Some people feel totally comfortable with the new mRNA vaccines.

Personally, I’m not comfortable with the mRNA. But, I won’t try to change anyone’s mind. I had Covid, and I’ve got natural immunity. I was extremely low-risk for complications from Covid. (In my late thirties, close to my ideal weight, and no outstanding vitamin deficiencies.) And sure enough, I only felt sick for about a day.

I never had any fever or respiratory symptoms. I was achy for about twenty-four hours and tired the day after. My sense of taste and smell disappeared, which was why I got tested. They have not returned, which is depressing because I love good food, but I can live without it. No child on this planet should miss one race or one get-together with friends because I can’t properly enjoy coffee anymore.

Others have had it way worse. You can read about Daisy’s experience with Covid HERE . She has also shared with her newsletter readers that she lost a close family member to Covid – a healthy man in his mid-40s who had no comorbidities. Bernie Carr, the founder of ApartmentPrepper.com, has had a lengthy battle that included hospitalization and long-term dependence on oxygen, and Greg Ellifritz, of ActiveResponseTraining.com, came pretty close to dying himself but is on the mend.

For anyone else who is vaccine-hesitant yet still concerned about the disease itself, there are many other treatment options. Again, humanity treated disease for a long time before vaccines entered the scene. Some of the first doctors to treat Covid patients formed Front Line Covid-19 Critical Care Alliance to develop and share low-cost treatment options. This article talks about managing the symptoms of Covid at home for those who are not sick enough to require hospitalization. 

This is not an argument for or against vaccines.

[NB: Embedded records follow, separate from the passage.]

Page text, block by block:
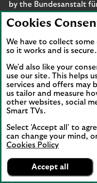
App
banner.
Dismiss
Business Banking
FREE - In Google
by the Bundesanstalt
are protected by the
Scheme (FSCS). We
Ombudsman Service
customers will be
Visit the Lloyds
Visit the Lloyds
Visit the
Back to top
Cookies
We have to collect
so it works and is secure.
We'd also like your
use our site. This helps
services and offers may
us tailor and measure
other websites, social
Smart TVs.
Select 'Accept all' to
can change your mind,
Cookies Policy
Accept all
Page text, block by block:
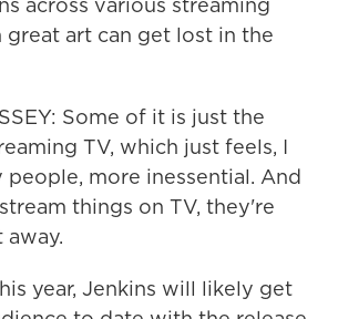
great art can get lost in the
Some of it is just the
TV, which just feels, I
more inessential. And
things on TV, they're
year, Jenkins will likely get
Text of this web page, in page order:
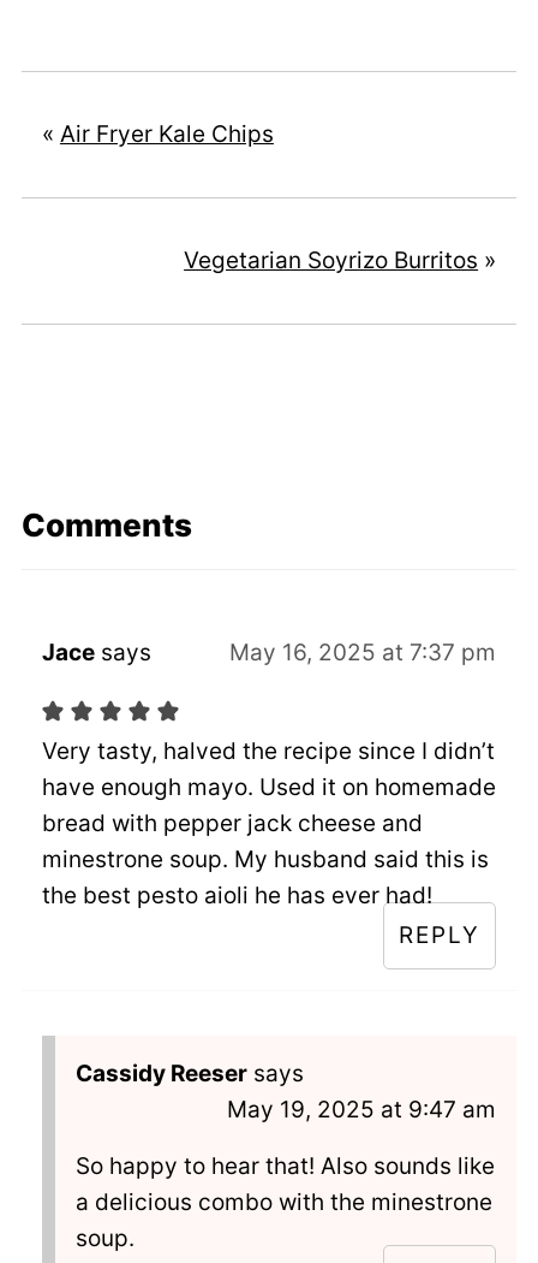
« Air Fryer Kale Chips
Vegetarian Soyrizo Burritos »
Comments
Jace says May 16, 2025 at 7:37 pm
Very tasty, halved the recipe since I didn’t
have enough mayo. Used it on homemade
bread with pepper jack cheese and
minestrone soup. My husband said this is
the best pesto aioli he has ever had!
REPLY
Cassidy Reeser says
May 19, 2025 at 9:47 am
So happy to hear that! Also sounds like
a delicious combo with the minestrone
soup.
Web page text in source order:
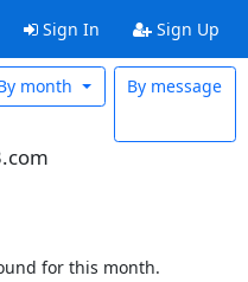
Sign In Sign Up
By message
month
for this month.
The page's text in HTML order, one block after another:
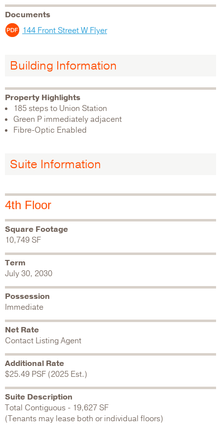
Documents
144 Front Street W Flyer
Building Information
Property Highlights
185 steps to Union Station
Green P immediately adjacent
Fibre-Optic Enabled
Suite Information
4th Floor
Square Footage
10,749 SF
Term
July 30, 2030
Possession
Immediate
Net Rate
Contact Listing Agent
Additional Rate
$25.49 PSF (2025 Est.)
Suite Description
Total Contiguous - 19,627 SF
(Tenants may lease both or individual floors)
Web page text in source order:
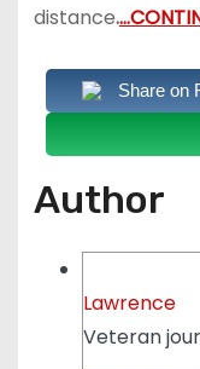
distance.
Share on
Author
Lawrence
Veteran
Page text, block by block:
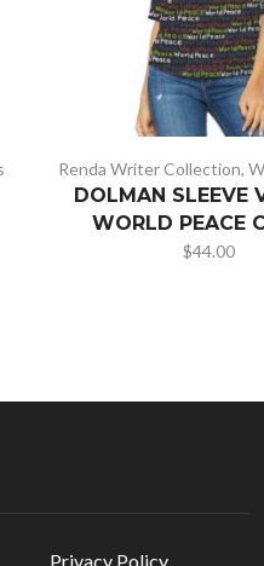
Renda Writer Collection,
DOLMAN SLEEVE
WORLD PEACE
$44.00
Privacy Policy
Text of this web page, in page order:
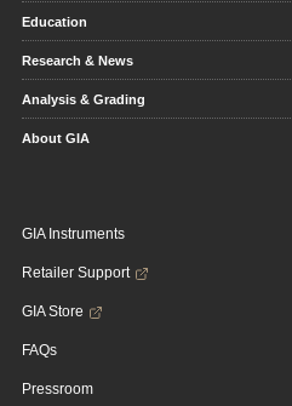
Education
Research & News
Analysis & Grading
About GIA
GIA Instruments
Retailer Support
GIA Store
FAQs
Pressroom
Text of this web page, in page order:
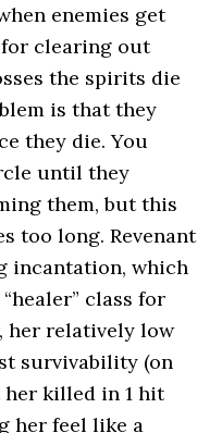
enemies get
clearing out
the spirits die
is that they
they die. You
until they
them, but this
too long. Revenant
incantation, which
class for
her relatively low
survivability (on
her killed in 1 hit
her feel like a
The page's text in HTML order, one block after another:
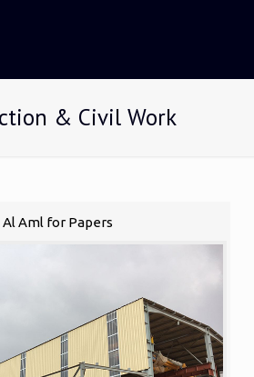
& Civil Work
Al Aml for Papers
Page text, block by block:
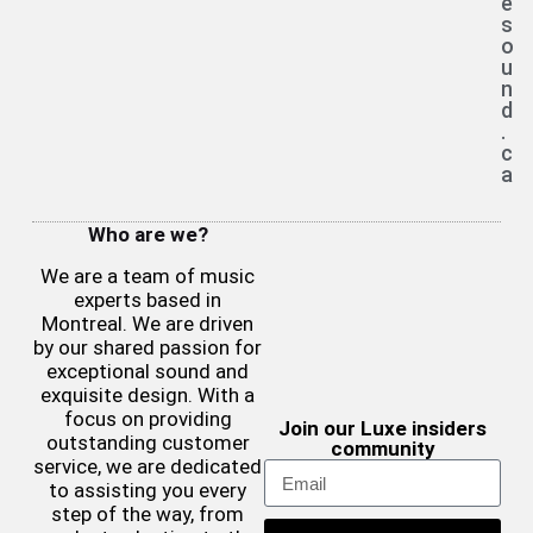
s
o
u
n
d
.
c
a
Who are we?
We are a team of music
experts based in
Montreal. We are driven
by our shared passion for
exceptional sound and
exquisite design. With a
focus on providing
outstanding customer
service, we are dedicated
to assisting you every
step of the way, from
Join our Luxe insiders
community
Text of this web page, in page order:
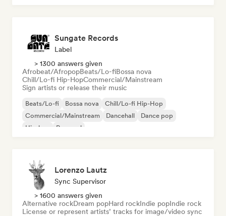
Sungate Records
Label
> 1300 answers given
Afrobeat/AfropopBeats/Lo-fiBossa nova
Chill/Lo-fi Hip-HopCommercial/Mainstream
Sign artists or release their music
Beats/Lo-fi Bossa nova
Chill/Lo-fi Hip-Hop
Commercial/Mainstream
Dancehall
Dance pop
Hip-hop
Pop soul
Lorenzo Lautz
Sync Supervisor
> 1600 answers given
Alternative rockDream popHard rockIndie popIndie rock
License or represent artists’ tracks for image/video sync
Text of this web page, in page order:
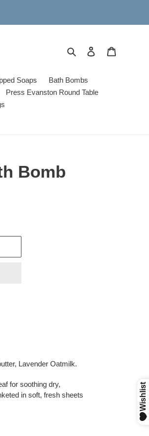
Search Log in
Soaps
Bath Bombs
Press Evanston Round Table
Bomb
Lavender Oatmilk.
for soothing dry,
in soft, fresh sheets
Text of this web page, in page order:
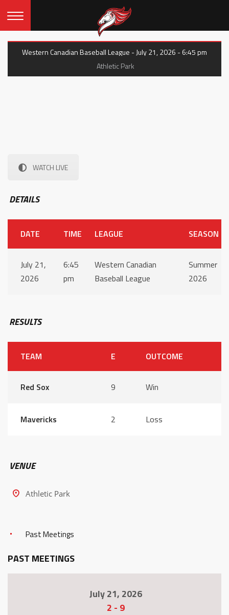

If no one were willing to try anything new, we’d never make any progress. But the trials need to be made by fully informed, consenting individuals. That isn’t what we have right now. What we have now is coercion.

I am trying to argue against fear and hysteria. I want to encourage anyone, like myself, who is even moderately scientifically literate, to revisit your old textbooks. Build your confidence to make your own decisions. There’s too much fearmongering out there surrounding this disease. We’re distracted by a disease that 99.5% of infected people under 55 will survive as our rights are taken away, and our international reputation for being even a little bit competent and reliable falls apart. 

Don’t allow yourself to get swallowed up by fear. The same things that mostly kept us healthy in the past will mostly keep us healthy now. Eat nutritious food, exercise regularly, and get sunshine.

Does this mean that if you are healthy, nothing terrible will ever happen to you? Of course not, just as obeying all the traffic rules won’t necessarily prevent some drunk from slamming into you. We can’t eliminate risk in our lives. All we can do is try to stack the odds in our favor.

How will you build your resilience and mental strength?

Resilience and mental strength are a huge part of prepping. Going back to the first principles, educating yourself will help you gain confidence in your decisions for yourself and your family. Confidence will help you stand firm against the rising tide of crazy we see in the world. Are you confident in your preparations? Have you reeducated yourself along the way? Let’s talk about it in the comments section. 

Now is not the time to give in to fear. Now is the time to become strong.